Say I have the string "Torcellite" and another string "Tor" - the similarity length of these two strings is 3 since both of them begin with "Tor". Now another string "christmas" and "mas" would have a similarity of 0 since they do not begin with the same set of characters.
In both cases, the second string is a suffix of the first string.
A clearer example:
Length of string: 1 to 10^5
String: abaabc
Suffixes: abaabc, baabc, aabc, abc, bc, c
Similarity: abaabc, none, a, ab, none, none
Similarity Length: 6, 0, 1, 2, 0, 0
Answer: 6+0+1+2+0+0 = 9
I have an inefficient logic to find these partial suffixes matches using regex.
Algorithm:
Make a pattern from the substrings of the suffixes.
for(int i=1; i<substrings[i].length; i++) {
Pattern p = Pattern.compile("^"+substrings[i].substring(0, i));
Matcher m = p.find(string); //the given string for which similarities need to be calculated
if(m.find())
similaryLengths += i;
}
The complexity for this becomes roughly O(n^2) since I need to run through the string for suffixes and then the substrings for patterns.
I've thought of using grouping in the pattern to find the groups but I'm unsure what the regex would look like.
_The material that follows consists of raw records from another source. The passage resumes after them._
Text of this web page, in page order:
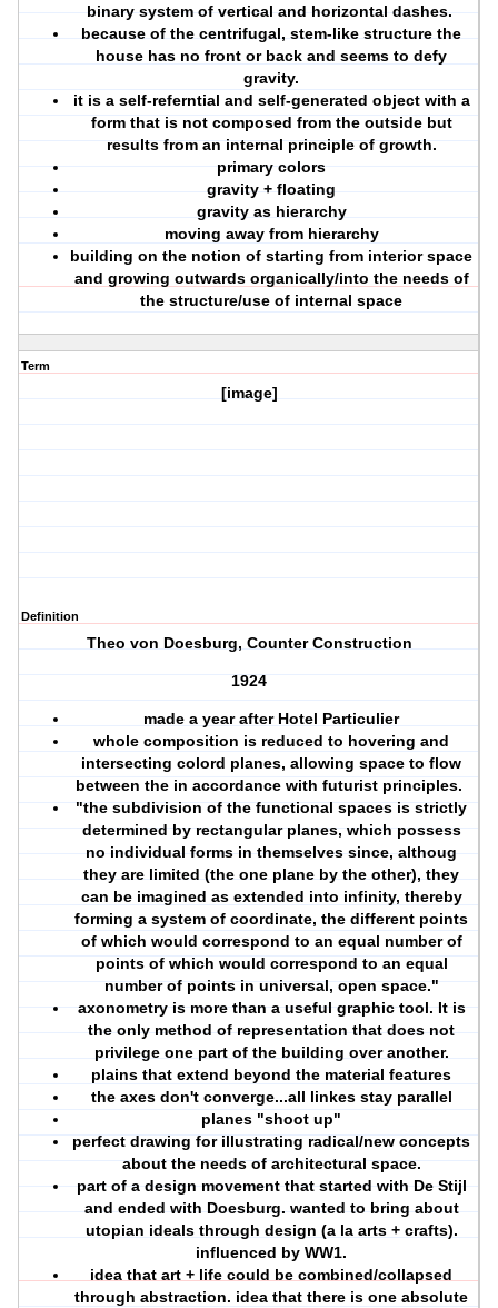
binary system of vertical and horizontal dashes.
because of the centrifugal, stem-like structure the
house has no front or back and seems to defy
gravity.
it is a self-referntial and self-generated object with a
form that is not composed from the outside but
results from an internal principle of growth.
primary colors
gravity + floating
gravity as hierarchy
moving away from hierarchy
building on the notion of starting from interior space
and growing outwards organically/into the needs of
the structure/use of internal space
Term
[image]
Definition
Theo von Doesburg, Counter Construction
1924
made a year after Hotel Particulier
whole composition is reduced to hovering and
intersecting colord planes, allowing space to flow
between the in accordance with futurist principles.
"the subdivision of the functional spaces is strictly
determined by rectangular planes, which possess
no individual forms in themselves since, althoug
they are limited (the one plane by the other), they
can be imagined as extended into infinity, thereby
forming a system of coordinate, the different points
of which would correspond to an equal number of
points of which would correspond to an equal
number of points in universal, open space."
axonometry is more than a useful graphic tool. It is
the only method of representation that does not
privilege one part of the building over another.
plains that extend beyond the material features
the axes don't converge...all linkes stay parallel
planes "shoot up"
perfect drawing for illustrating radical/new concepts
about the needs of architectural space.
part of a design movement that started with De Stijl
and ended with Doesburg. wanted to bring about
utopian ideals through design (a la arts + crafts).
influenced by WW1.
idea that art + life could be combined/collapsed
through abstraction. idea that there is one absolute
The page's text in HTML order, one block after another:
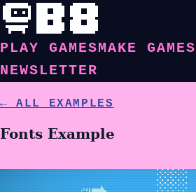
PLAY GAMESMAKE GAMES
NEWSLETTER
← ALL EXAMPLES
Fonts Example
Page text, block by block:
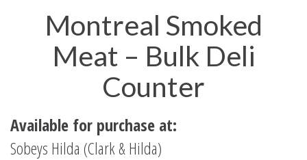
Montreal Smoked
Meat – Bulk Deli
Counter
Available for purchase at:
Sobeys Hilda (Clark & Hilda)
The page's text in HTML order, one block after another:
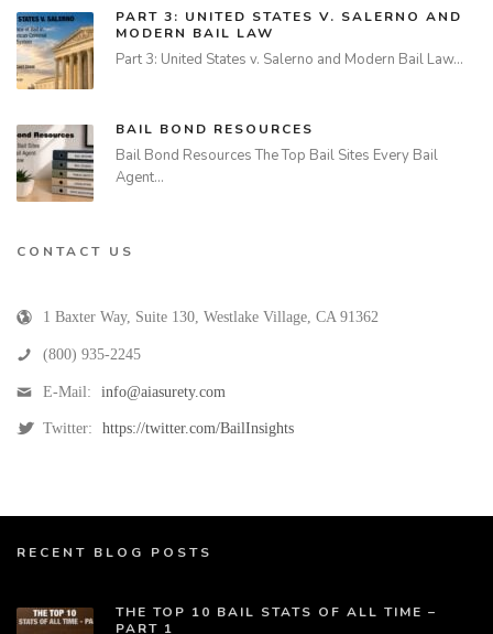
PART 3: UNITED STATES V. SALERNO AND
MODERN BAIL LAW
Part 3: United States v. Salerno and Modern Bail Law…
BAIL BOND RESOURCES
Bail Bond Resources The Top Bail Sites Every Bail
Agent…
CONTACT US
1 Baxter Way, Suite 130, Westlake Village, CA 91362
(800) 935-2245
E-Mail: info@aiasurety.com
Twitter: https://twitter.com/BailInsights
RECENT BLOG POSTS
THE TOP 10 BAIL STATS OF ALL TIME –
PART 1
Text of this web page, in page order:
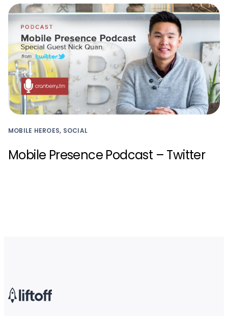
MOBILE HEROES, SOCIAL
Mobile Presence Podcast – Twitter
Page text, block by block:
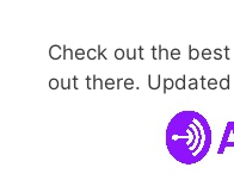
Check out the
out there.
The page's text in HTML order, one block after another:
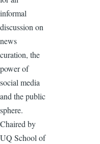
informal
discussion on
news
curation, the
power of
social media
and the public
sphere.
Chaired by
UQ School of
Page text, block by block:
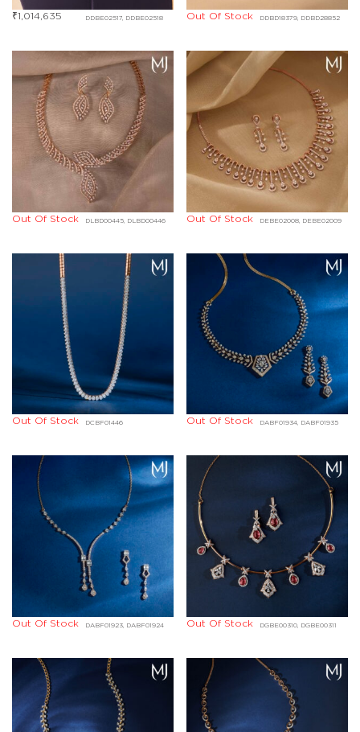
DDBE02517, DDBE02518
₹1,014,635 DDBD18379, DDBD28852
Out Of Stock
DLBD00445, DLBD00446
Out Of Stock DEBE02008, DEBE02009
Out Of Stock
DCBF01446
Out Of Stock DABF01934, DABF01935
Out Of Stock
DABF01923, DABF01924
Out Of Stock DGBE00310, DGBE00311
Out Of Stock

What I have in mind is for the very first substring is: ((((((a)b)a)a)b)c) and then find the longest group match.
Is there a more efficient algorithm that can achieve his?
The best approach, by far, would be to build a suffix tree on the input string. Building suffix trees takes only O(n) time where n is the length of the string. A suffix tree consists logically of a tree in which all the suffixes of the string can be found by walking from the root to each leaf. You can read Wikipedia for more details on how these trees work.
Essentially, a suffix tree will allow you to simply recast your current problem as one of "finding" the original string in the suffix tree. As you walk down the tree, you count the number of suffixes in each subtree, and multiply by your current match length to determine your score. This "search" takes O(n) time too.
So the final result is that you can solve the problem in guaranteed O(n) time and O(n) space, with O(n) preprocessing time. This is pretty efficient! And, there are no "worst cases" that produce quadratic behaviour. With that you can probably handle strings up to 10^7 in length easily.
The only difficulty in implementation will be building the suffix tree, but you can find freely available code for that.